In fact, though, I think that the tendency of core in recent years to trade below median really is its own interesting story about how prices evolve. If we have 3% inflation, it does not mean that all prices are going up at 3% per year, 0.75% per quarter, 0.25% per month. The price of any given good doesn’t move smoothly but rather episodically, sporadically, spastically. When we are in a disinflationary period, or anyway a low-inflation period, what is happening is that those episodes involve periods of slower prices and “transitory factors” that tend to be on the downside.[1] In that sense, it may be that the Fed, and me/Enduring, both err when they try to look through ‘transitory factors’ because transitory factors may be part of the process. The argument for that perspective is similar to the argument I myself make about why “ex-items” measures make sense when you are looking at an individual company’s earnings but not when you look at the aggregate earnings of the economy. Because bad stuff, or “items,” are always happening to someone somewhere. You can throw them out of anyone analysis but if you own the index, you’ll get some of those “items.” You just don’t know from where. Perhaps inflation is the same way.

However, I should point out that median inflation is not always below core. The chart below shows median and core CPI going back to 1983, which is when the Cleveland Fed’s series for Median CPI begins. Notice that from 1983 until 1993, Median CPI was generally lower than core CPI. In 1994, this changed and it has been the opposite ever since.

The year 1994 is significant because that is also the year that most models for inflation that are calibrated on pre-1994 data break down (or, conversely, it is the year prior to which a model calibrated on post-1994 data breaks down). I have written previously about this phenomenon and the fact that the Fed believes this is when inflation expectations abruptly became “anchored,” whatever that means – but *I* believe that this discontinuity is when globalization kicked into high gear with an explosion in the number of bilateral and multilateral trade agreements. It strikes me as plausible that these items are related. When markets are suddenly opened to global competition, affected markets will suddenly show slower price appreciation due to the pressure from that competition (and the replacement of high-cost domestic goods with lower-cost imports). But which market is currently being affected will not stay constant, but change over time. In other words, I think the fact that core has been persistently below median for a long time is a symptom of the globalization “dividend.”
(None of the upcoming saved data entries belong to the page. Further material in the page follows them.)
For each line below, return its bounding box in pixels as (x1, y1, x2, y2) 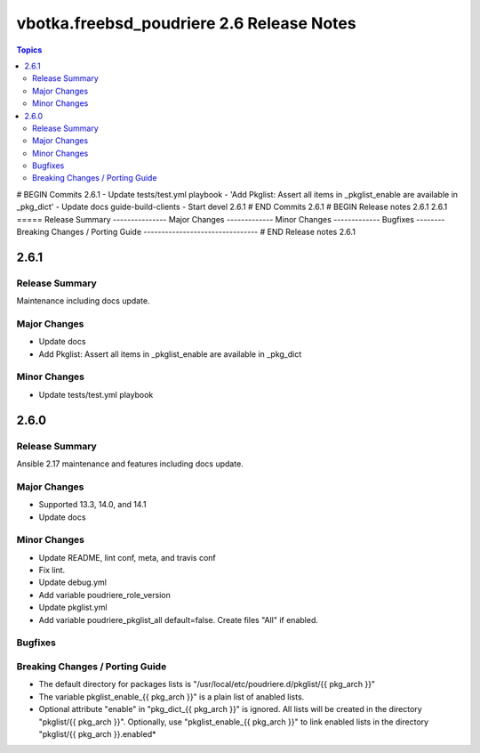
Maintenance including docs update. (16, 296, 150, 306)
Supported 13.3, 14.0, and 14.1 (38, 499, 147, 510)
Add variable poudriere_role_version (38, 589, 171, 600)
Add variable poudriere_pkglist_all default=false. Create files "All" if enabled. (38, 614, 319, 625)
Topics (16, 45, 43, 55)
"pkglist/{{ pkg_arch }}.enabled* (38, 728, 156, 739)
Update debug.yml (38, 577, 107, 587)
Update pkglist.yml (38, 602, 108, 613)
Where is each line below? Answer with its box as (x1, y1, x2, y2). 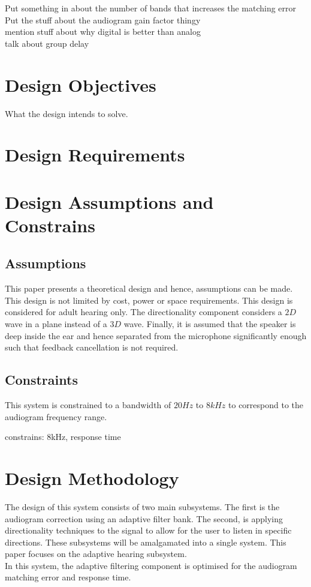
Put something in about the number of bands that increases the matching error (5, 2, 297, 14)
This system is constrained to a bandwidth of (5, 399, 171, 411)
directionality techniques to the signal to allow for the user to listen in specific (5, 524, 292, 537)
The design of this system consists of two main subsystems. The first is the (5, 500, 280, 513)
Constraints (5, 370, 78, 389)
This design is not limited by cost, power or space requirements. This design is (5, 293, 293, 306)
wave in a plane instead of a (5, 318, 107, 330)
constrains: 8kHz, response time (5, 430, 121, 443)
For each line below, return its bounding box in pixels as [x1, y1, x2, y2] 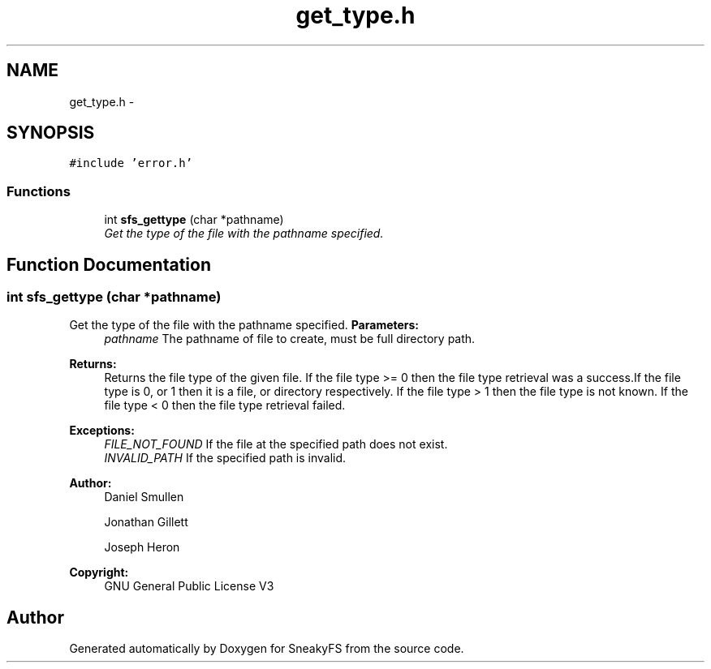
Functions [6, 182, 71, 199]
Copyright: [69, 565, 129, 580]
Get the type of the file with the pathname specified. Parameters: [69, 318, 420, 332]
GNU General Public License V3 [104, 579, 274, 594]
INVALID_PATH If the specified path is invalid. [104, 451, 347, 465]
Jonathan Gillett [104, 515, 188, 530]
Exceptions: [69, 423, 135, 438]
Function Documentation [6, 254, 211, 275]
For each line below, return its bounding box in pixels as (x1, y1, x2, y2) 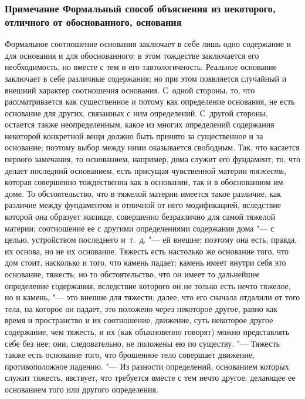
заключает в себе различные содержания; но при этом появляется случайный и (5, 72, 287, 84)
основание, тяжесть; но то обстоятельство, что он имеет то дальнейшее (5, 268, 260, 280)
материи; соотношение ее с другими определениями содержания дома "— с (5, 222, 274, 234)
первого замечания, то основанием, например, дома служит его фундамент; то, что (5, 153, 300, 165)
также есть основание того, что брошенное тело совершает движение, (5, 348, 255, 361)
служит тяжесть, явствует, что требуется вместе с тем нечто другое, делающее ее (5, 371, 296, 384)
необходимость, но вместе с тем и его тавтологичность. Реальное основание (5, 61, 277, 73)
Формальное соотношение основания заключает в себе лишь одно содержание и (5, 38, 292, 50)
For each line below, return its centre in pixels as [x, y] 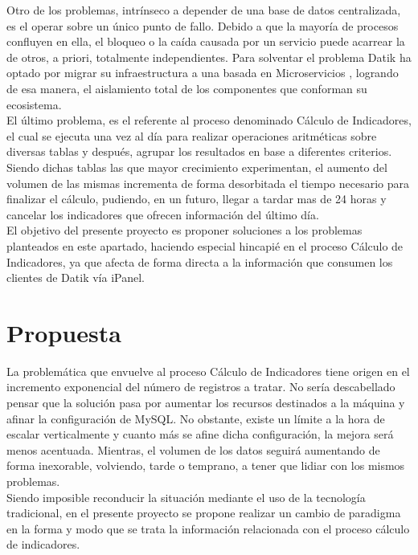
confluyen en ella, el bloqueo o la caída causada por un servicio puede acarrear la [206, 41]
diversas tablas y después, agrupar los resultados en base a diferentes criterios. [199, 151]
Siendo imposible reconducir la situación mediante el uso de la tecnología [186, 497]
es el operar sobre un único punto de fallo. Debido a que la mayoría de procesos [203, 25]
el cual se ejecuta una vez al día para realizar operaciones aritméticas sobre [192, 135]
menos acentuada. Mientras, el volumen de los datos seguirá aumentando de [193, 449]
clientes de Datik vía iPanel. [76, 277]
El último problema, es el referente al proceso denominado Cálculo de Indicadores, [209, 120]
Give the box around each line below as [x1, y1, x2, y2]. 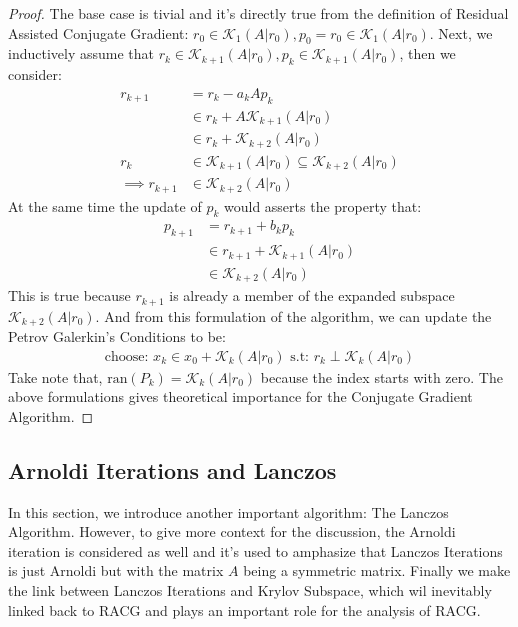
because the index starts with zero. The [260, 366, 503, 387]
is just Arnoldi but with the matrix [8, 560, 224, 581]
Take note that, [8, 366, 103, 387]
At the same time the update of [8, 195, 202, 216]
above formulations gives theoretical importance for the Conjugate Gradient [8, 386, 473, 407]
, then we [399, 43, 456, 64]
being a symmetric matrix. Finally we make [243, 560, 511, 581]
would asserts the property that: [223, 195, 422, 216]
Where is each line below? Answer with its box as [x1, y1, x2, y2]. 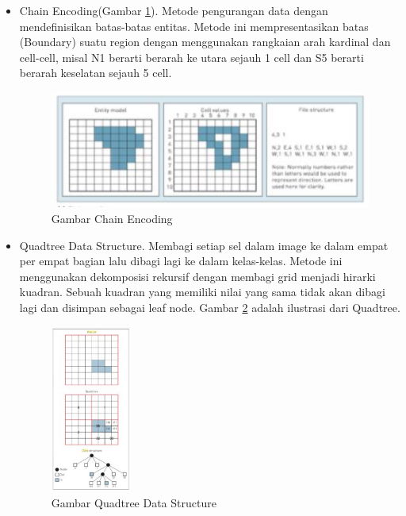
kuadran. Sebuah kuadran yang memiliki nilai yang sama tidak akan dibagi [19, 283, 385, 300]
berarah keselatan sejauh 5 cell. [19, 64, 172, 81]
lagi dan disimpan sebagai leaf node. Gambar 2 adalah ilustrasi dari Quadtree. [19, 298, 400, 315]
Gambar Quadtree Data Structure [51, 494, 216, 510]
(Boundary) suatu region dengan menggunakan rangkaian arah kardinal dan [19, 33, 391, 50]
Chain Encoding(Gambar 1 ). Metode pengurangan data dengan [19, 2, 328, 18]
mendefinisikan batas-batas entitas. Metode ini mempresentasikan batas [19, 17, 369, 34]
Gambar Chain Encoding [51, 210, 173, 226]
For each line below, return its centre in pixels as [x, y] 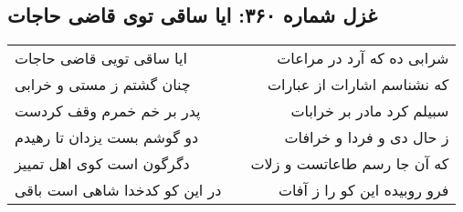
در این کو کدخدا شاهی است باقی [118, 190]
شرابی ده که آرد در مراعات [363, 58]
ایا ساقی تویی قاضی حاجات [101, 58]
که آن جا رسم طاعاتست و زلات [350, 164]
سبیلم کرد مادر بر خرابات [370, 111]
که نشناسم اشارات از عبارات [358, 85]
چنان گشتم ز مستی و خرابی [103, 85]
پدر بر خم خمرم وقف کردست [108, 111]
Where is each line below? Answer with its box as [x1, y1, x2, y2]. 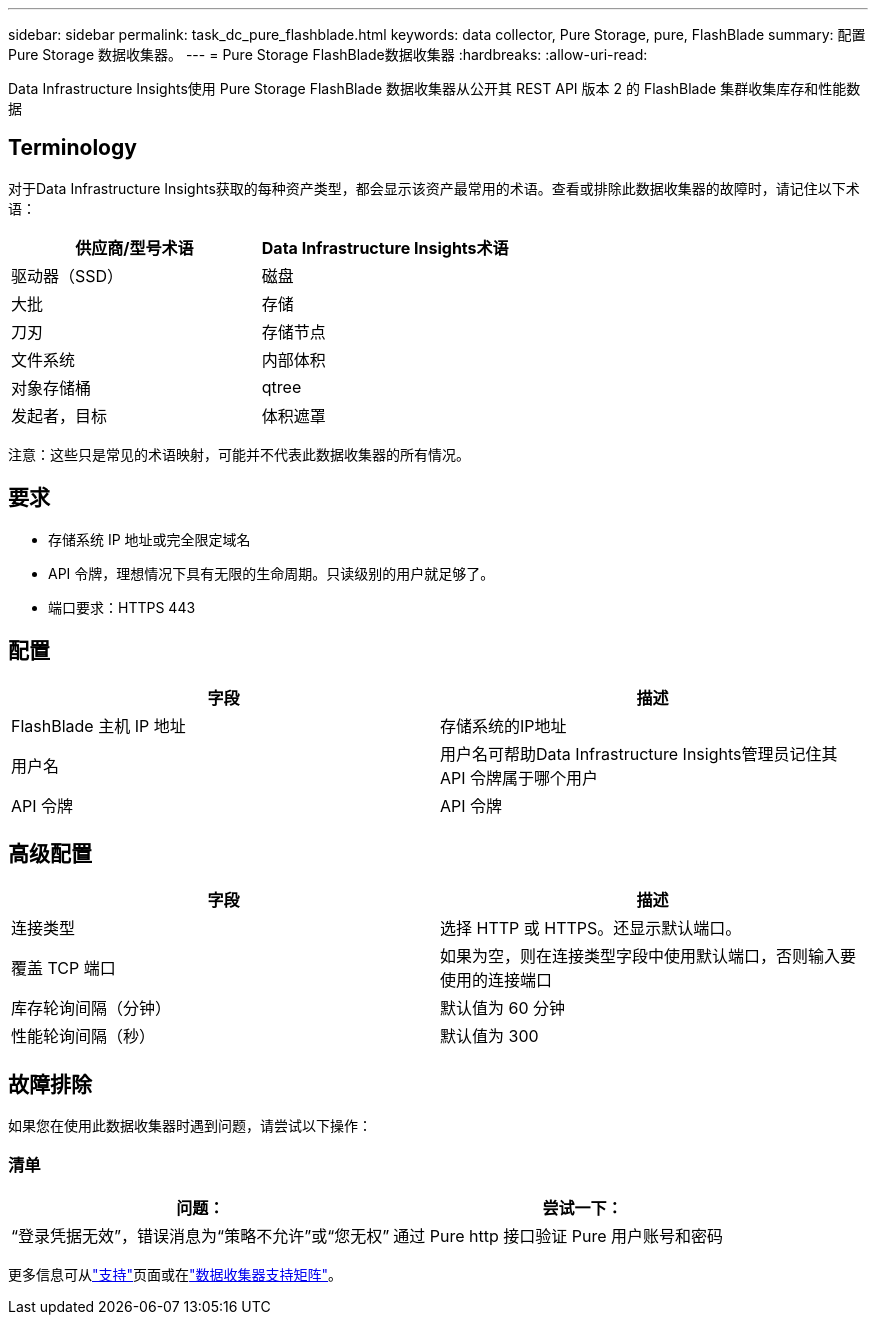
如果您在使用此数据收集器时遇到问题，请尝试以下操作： [8, 1117, 372, 1135]
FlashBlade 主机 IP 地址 [11, 715, 186, 736]
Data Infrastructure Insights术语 [261, 237, 509, 258]
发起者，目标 [11, 405, 108, 426]
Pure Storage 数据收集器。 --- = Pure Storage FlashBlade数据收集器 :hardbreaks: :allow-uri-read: [8, 46, 648, 63]
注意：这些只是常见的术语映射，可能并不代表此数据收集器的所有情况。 [8, 445, 470, 463]
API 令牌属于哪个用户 [440, 767, 599, 788]
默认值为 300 [440, 1026, 539, 1047]
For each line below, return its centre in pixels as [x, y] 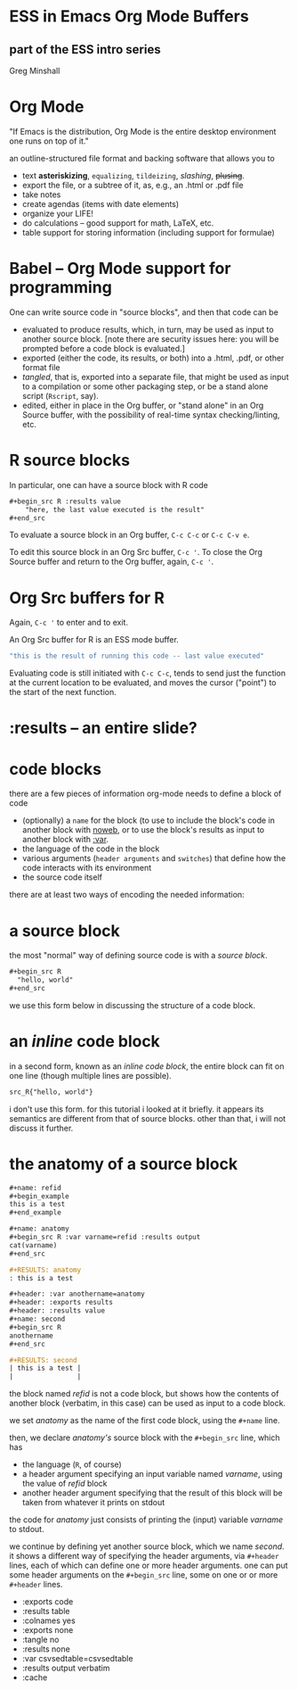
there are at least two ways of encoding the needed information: [127, 895]
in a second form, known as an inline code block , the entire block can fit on [147, 1066]
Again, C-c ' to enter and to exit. [69, 623]
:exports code [48, 1602]
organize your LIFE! [57, 213]
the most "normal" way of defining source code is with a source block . [139, 956]
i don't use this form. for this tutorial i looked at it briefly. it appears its [137, 1109]
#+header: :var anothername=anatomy [77, 1294]
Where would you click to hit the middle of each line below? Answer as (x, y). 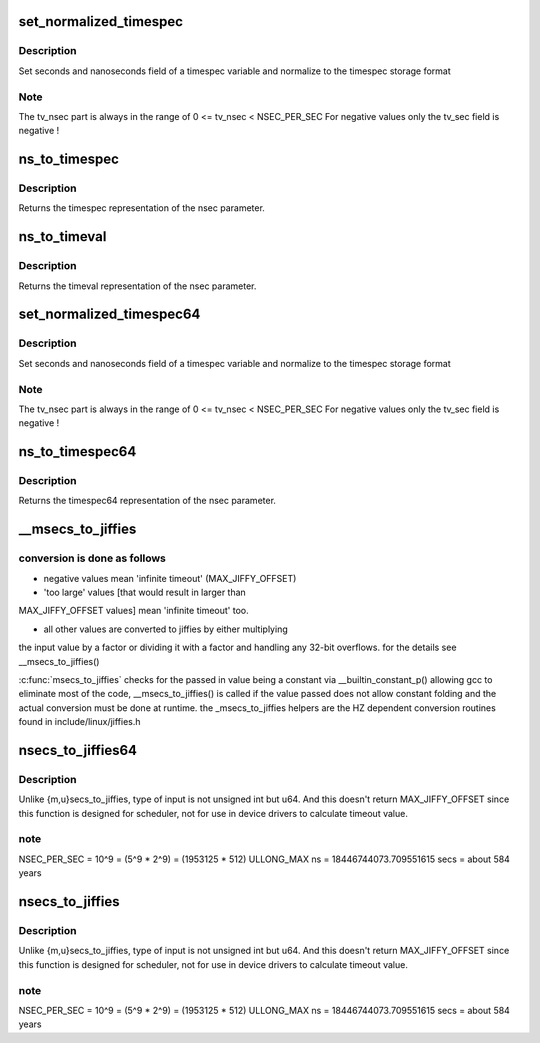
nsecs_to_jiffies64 (78, 750)
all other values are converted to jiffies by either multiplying (166, 629)
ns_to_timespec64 (77, 451)
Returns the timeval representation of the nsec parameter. (137, 286)
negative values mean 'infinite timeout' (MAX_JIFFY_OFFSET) (170, 578)
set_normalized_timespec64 (109, 314)
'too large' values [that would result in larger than (145, 592)
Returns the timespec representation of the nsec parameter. (141, 208)
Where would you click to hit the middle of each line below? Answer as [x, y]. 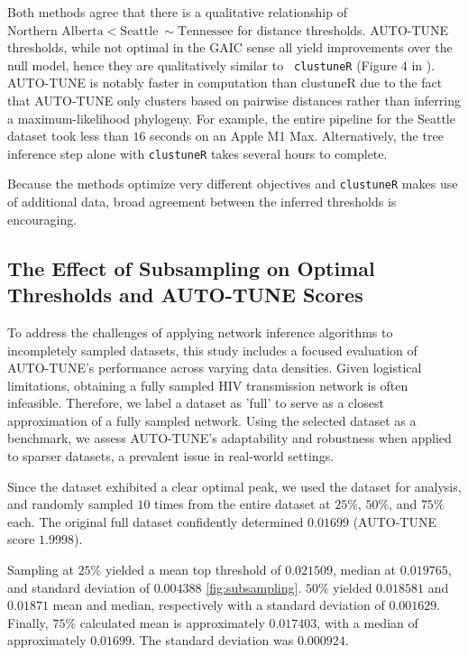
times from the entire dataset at [243, 504]
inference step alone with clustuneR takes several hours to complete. [197, 153]
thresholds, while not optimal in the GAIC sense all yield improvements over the [230, 47]
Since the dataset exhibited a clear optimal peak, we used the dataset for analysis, [234, 486]
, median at [365, 570]
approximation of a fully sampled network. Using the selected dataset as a [212, 420]
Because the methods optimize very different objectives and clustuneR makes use [233, 184]
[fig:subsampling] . [254, 587]
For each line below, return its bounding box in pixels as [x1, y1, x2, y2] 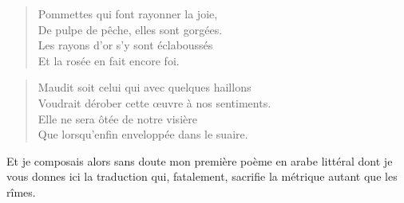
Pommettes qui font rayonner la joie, [38, 6, 218, 21]
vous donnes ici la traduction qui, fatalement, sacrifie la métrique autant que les [6, 168, 398, 185]
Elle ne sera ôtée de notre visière [38, 110, 197, 127]
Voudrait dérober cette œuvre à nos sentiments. [38, 94, 271, 111]
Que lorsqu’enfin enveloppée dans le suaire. [38, 126, 248, 142]
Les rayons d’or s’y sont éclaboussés [38, 37, 213, 53]
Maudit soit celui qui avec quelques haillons [38, 79, 252, 96]
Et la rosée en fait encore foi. [38, 52, 180, 68]
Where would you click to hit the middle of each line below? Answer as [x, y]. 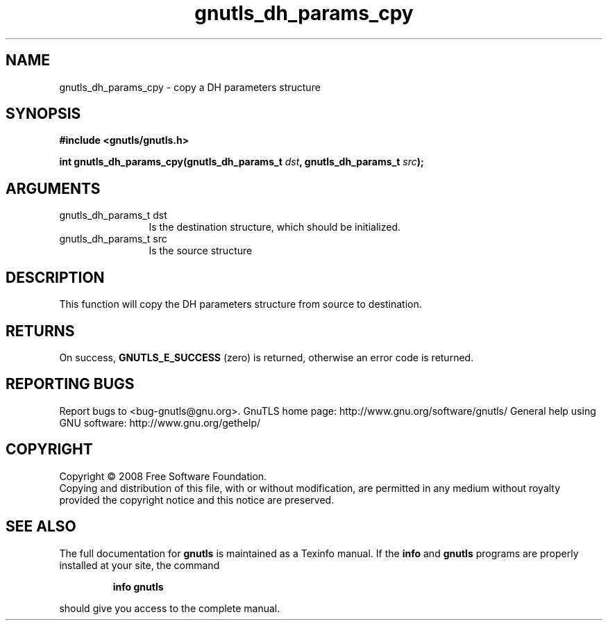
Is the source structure [201, 251]
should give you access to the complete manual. [170, 608]
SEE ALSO [41, 527]
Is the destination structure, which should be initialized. [275, 227]
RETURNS [40, 331]
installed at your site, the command [140, 565]
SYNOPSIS [43, 114]
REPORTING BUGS [70, 384]
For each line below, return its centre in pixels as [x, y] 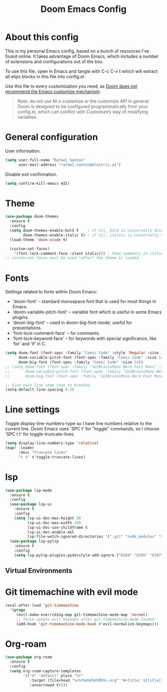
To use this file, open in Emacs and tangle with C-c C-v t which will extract [82, 71]
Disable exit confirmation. [31, 174]
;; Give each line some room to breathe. [49, 385]
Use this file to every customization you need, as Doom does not [71, 86]
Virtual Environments [39, 571]
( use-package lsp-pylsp [34, 542]
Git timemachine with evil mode [72, 592]
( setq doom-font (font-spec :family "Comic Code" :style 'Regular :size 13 [85, 353]
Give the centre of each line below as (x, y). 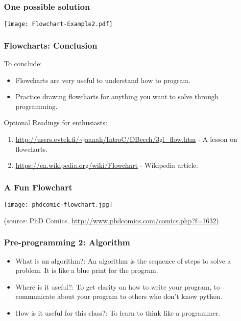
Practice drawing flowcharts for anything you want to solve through (117, 96)
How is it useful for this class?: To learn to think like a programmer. (118, 312)
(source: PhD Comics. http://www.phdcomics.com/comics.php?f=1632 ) (111, 220)
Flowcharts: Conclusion (51, 45)
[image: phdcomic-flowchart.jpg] (58, 205)
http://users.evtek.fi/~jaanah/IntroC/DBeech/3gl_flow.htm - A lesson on (126, 139)
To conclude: (23, 64)
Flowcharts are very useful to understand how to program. (103, 80)
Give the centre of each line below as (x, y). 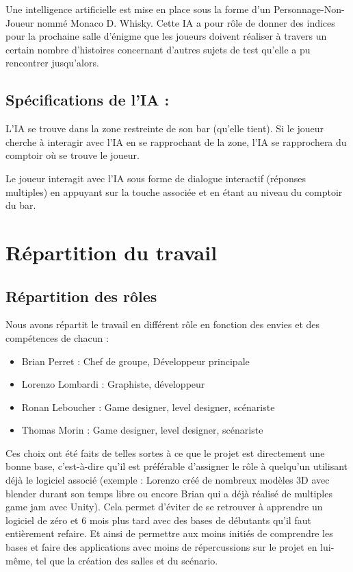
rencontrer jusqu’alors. (52, 63)
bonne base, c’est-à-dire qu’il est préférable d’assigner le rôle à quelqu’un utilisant (177, 466)
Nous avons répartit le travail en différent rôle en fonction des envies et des (163, 324)
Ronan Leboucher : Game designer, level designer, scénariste (148, 407)
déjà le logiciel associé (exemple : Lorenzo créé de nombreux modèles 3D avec (168, 480)
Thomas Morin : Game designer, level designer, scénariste (142, 430)
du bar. (21, 205)
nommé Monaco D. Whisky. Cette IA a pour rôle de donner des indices (186, 22)

If I am right, and if I am also right about the arrow of globalization changing direction, then it follows that core and median might flip positions at some point over the next couple of years. And then the “transitory effects” will be mostly on the high side.


[1] It could also be indicative of a bias from the measures that their improved methods are always looking for lower inflation – not in the “the BLS is making up this *@&$^” sense but in the sense that for lots of reasons the CPI appears to be overstated because of technical details about the functional form, the way measurement errors happen, etc. And so researchers may spend more time looking for ways that inflation is overstated. I don’t think that research bias is actually much of a problem. But I figured I ought to mention that that is one possible interpretation.